You really wanted that A. You were organised and set aside two hours each day for a fortnight to revise, recap and re-teach yourself some of the module or subject you felt you needed to. Great decision. You were organised, and managed your revision in small bite-sized chunks, which weren’t too strenuous, but significant enough to keep on top of it. Kudos to you young sir/madam. But wait… there’s plenty of time before the exam… I was after all very organised and planned well ahead… So one trip to the pub won’t hurt in the big scheme of things surely? Oh hang on, it’s Dave’s birthday? well he only gets one of these every year! And what’s that you say? The library shuts early tonight? Well… there’s barely any point staying for just one hour is there?

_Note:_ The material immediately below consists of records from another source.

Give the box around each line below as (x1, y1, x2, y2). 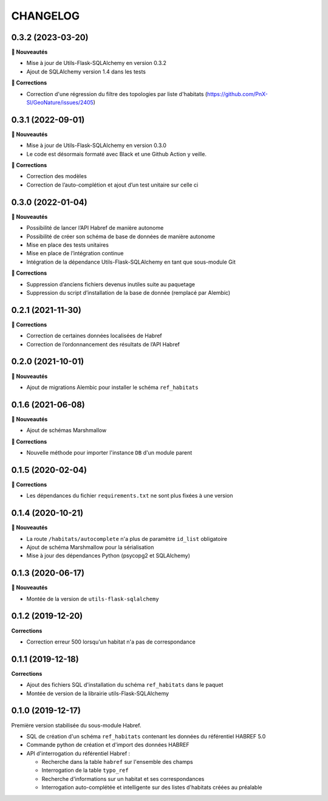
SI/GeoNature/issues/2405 (26, 99, 94, 106)
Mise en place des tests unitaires (26, 241, 109, 249)
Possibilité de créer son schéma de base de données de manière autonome (26, 233, 216, 240)
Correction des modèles (26, 173, 87, 180)
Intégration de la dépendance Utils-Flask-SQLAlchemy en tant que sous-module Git (26, 258, 236, 266)
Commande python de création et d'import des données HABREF (26, 741, 190, 749)
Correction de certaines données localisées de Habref (26, 332, 162, 340)
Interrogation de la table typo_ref (41, 766, 129, 774)
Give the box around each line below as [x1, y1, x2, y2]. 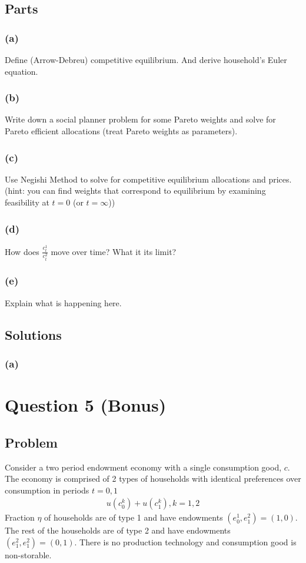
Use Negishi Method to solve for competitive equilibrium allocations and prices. [5, 173, 292, 185]
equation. [5, 65, 38, 77]
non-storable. [5, 548, 52, 561]
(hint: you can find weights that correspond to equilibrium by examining [5, 184, 266, 197]
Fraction [5, 511, 35, 524]
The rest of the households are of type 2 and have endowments [5, 524, 231, 536]
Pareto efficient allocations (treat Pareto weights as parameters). [5, 125, 238, 137]
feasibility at [5, 196, 49, 208]
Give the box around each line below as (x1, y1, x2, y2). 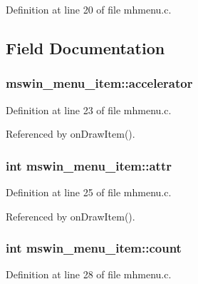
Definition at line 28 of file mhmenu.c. (6, 267, 172, 282)
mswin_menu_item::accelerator (6, 74, 193, 92)
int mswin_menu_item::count (6, 239, 182, 257)
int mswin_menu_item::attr (6, 156, 172, 174)
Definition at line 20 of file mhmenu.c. (6, 2, 172, 16)
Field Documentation (6, 36, 165, 59)
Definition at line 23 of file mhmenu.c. (6, 102, 172, 117)
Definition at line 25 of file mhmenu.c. (6, 185, 172, 199)
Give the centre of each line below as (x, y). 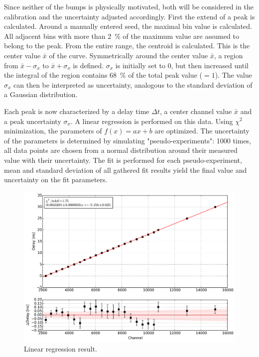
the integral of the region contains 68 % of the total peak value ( (103, 75)
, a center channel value (196, 111)
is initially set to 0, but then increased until (182, 65)
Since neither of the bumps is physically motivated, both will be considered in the (129, 6)
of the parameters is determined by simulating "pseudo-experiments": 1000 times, (128, 140)
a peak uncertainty (33, 121)
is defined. (88, 65)
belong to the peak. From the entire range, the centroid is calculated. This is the (127, 46)
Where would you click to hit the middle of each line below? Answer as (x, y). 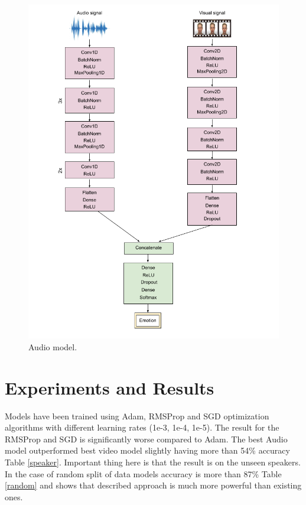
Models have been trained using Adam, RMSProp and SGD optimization (137, 416)
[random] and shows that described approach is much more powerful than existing (153, 485)
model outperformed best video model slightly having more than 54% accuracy (147, 450)
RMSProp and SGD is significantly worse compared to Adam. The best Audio (146, 439)
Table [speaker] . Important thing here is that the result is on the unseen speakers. (153, 462)
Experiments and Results (110, 387)
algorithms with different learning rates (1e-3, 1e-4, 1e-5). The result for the (142, 427)
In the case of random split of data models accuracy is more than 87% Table (143, 473)
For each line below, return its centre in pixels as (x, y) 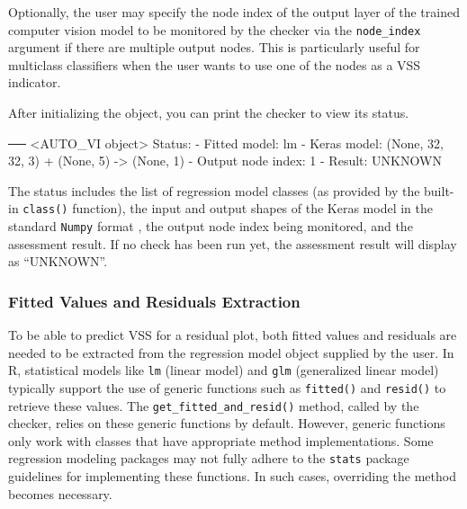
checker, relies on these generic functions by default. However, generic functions (227, 423)
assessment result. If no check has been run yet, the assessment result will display (233, 243)
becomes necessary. (60, 493)
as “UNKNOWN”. (58, 261)
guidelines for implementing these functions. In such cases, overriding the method (232, 476)
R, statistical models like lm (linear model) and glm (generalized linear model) (224, 370)
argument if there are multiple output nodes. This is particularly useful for (214, 47)
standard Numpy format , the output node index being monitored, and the (211, 226)
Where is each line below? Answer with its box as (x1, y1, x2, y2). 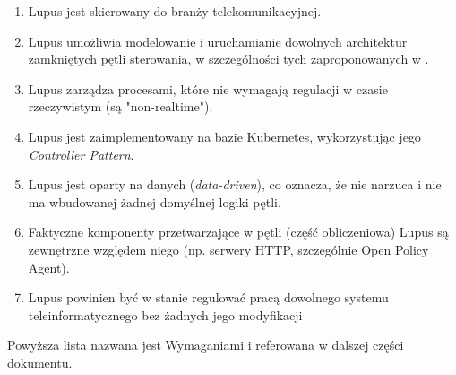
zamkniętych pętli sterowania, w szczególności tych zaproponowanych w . (28, 49, 429, 68)
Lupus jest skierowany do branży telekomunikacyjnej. (28, 2, 322, 20)
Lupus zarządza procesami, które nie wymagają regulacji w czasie (28, 79, 388, 98)
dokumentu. (7, 353, 73, 371)
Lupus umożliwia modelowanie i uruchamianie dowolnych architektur (28, 31, 408, 50)
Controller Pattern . (28, 144, 134, 163)
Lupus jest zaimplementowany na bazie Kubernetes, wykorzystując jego (28, 126, 421, 145)
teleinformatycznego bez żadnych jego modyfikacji (28, 305, 303, 324)
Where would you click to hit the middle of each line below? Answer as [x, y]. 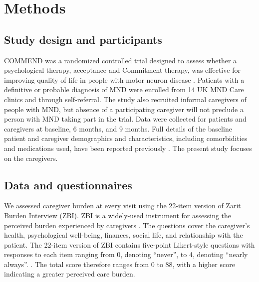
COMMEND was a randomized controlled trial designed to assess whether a [121, 60]
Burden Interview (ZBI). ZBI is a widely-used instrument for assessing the [118, 215]
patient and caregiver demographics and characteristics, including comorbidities [126, 138]
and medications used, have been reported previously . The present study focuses [128, 148]
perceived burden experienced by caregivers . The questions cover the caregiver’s [127, 225]
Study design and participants [83, 39]
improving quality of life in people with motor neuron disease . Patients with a [124, 79]
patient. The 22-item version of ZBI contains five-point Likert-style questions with [129, 244]
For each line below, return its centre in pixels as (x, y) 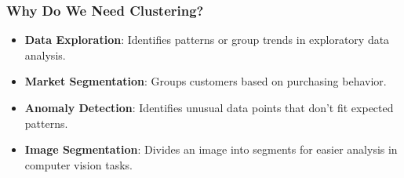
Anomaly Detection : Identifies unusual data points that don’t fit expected (209, 107)
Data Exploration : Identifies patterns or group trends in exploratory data (207, 40)
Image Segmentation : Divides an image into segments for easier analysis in (211, 149)
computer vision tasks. (78, 164)
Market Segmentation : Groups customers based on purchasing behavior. (206, 81)
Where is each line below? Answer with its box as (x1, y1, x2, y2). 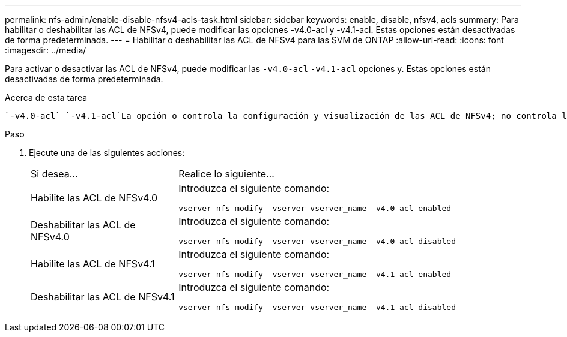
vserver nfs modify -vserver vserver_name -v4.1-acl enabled (178, 270, 452, 279)
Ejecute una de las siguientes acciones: (29, 148, 185, 158)
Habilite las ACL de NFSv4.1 (31, 257, 155, 270)
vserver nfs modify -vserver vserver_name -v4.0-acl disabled (178, 237, 456, 246)
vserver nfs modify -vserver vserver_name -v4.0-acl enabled (178, 204, 452, 213)
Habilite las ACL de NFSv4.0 (31, 191, 158, 204)
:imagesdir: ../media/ (5, 45, 86, 55)
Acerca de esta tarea (5, 92, 88, 103)
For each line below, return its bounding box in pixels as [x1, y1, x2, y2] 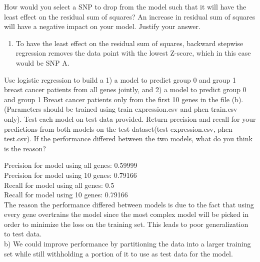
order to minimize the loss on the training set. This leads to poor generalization [4, 218, 248, 229]
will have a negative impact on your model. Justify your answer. [4, 21, 200, 32]
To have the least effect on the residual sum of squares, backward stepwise [15, 38, 243, 48]
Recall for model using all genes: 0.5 [4, 179, 114, 190]
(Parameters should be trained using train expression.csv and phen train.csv [4, 104, 237, 114]
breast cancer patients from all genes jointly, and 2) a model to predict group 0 [4, 84, 246, 95]
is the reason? [4, 143, 46, 153]
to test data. [4, 228, 42, 239]
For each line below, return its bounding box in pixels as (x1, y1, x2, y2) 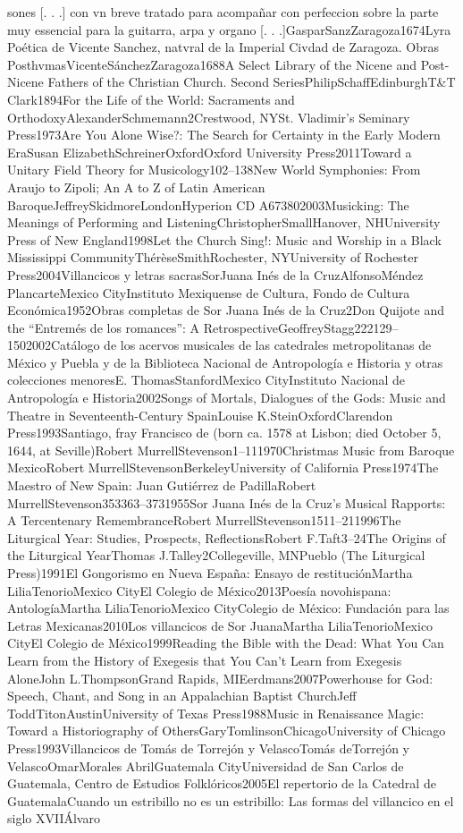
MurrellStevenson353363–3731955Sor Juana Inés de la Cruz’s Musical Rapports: (7, 493, 446, 512)
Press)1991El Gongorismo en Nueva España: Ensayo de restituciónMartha (7, 564, 413, 582)
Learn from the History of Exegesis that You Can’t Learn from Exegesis (7, 650, 402, 669)
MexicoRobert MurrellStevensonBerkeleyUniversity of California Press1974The (7, 458, 439, 477)
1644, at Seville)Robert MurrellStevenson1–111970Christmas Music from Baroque (7, 440, 455, 459)
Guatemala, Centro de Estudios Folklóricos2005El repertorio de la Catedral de (7, 774, 436, 793)
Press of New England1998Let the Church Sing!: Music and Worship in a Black (7, 230, 442, 249)
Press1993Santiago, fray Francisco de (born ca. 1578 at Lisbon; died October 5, (7, 423, 442, 442)
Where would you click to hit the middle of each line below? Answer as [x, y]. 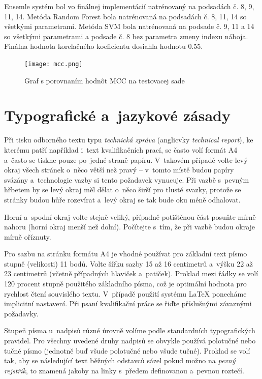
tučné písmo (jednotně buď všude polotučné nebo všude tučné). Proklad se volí [127, 350]
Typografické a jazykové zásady [117, 115]
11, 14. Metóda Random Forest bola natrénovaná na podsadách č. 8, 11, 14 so [125, 16]
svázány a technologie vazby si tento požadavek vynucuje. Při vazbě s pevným [127, 179]
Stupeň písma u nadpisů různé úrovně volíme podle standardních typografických [130, 330]
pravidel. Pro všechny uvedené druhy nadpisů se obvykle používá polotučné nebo [130, 341]
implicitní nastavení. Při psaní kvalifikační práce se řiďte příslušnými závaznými [128, 303]
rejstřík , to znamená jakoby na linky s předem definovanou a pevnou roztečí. [124, 370]
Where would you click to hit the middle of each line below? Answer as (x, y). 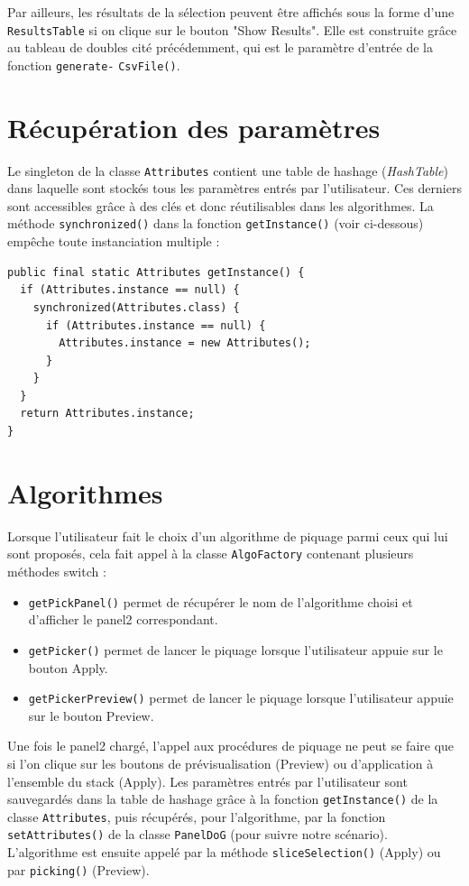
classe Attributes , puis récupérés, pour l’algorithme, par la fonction (197, 816)
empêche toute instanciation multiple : (114, 241)
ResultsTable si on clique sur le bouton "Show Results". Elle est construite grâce (232, 29)
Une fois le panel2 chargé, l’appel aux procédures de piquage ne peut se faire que (231, 746)
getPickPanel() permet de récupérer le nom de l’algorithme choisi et (221, 601)
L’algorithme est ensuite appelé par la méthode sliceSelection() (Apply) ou (224, 852)
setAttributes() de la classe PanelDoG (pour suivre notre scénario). (198, 834)
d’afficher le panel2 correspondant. (123, 619)
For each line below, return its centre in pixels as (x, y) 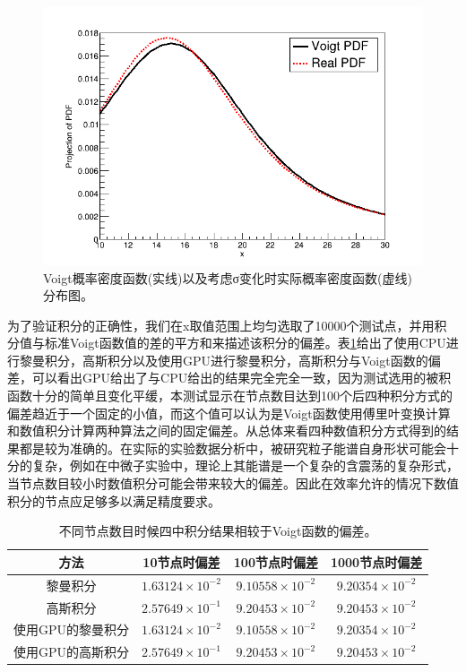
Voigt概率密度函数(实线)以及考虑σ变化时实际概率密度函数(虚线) (228, 277)
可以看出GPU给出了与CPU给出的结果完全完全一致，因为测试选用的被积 (242, 378)
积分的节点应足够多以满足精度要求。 (114, 500)
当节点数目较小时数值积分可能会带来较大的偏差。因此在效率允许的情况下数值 (233, 483)
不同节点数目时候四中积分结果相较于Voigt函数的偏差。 (218, 531)
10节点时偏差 (181, 561)
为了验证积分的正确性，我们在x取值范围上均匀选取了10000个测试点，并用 (221, 325)
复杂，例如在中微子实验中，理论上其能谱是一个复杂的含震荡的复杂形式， (245, 465)

Before you know it, it’s exam day, you haven’t got past page 3 in your revision guide and you are cramming like your life depends upon it. Forget the A, you just want to pass and write it off as ANOTHER lesson to learn from.

This sound familiar? If so it might be of some comfort to you that you are not alone. In fact procrastination is probably the most common habit undertaken by undergraduates.  Like most bad habits we acquire, the tendency to procrastinate develops slowly over a long period of time, with roots stemming from behaviour we learned early in our lives. Psychologists and time management experts believe that each person has his or her own individual patterns of procrastination. These different patterns arise for different reasons. One person may learn to procrastinate through fear of failure, while another procrastinates for fear of success.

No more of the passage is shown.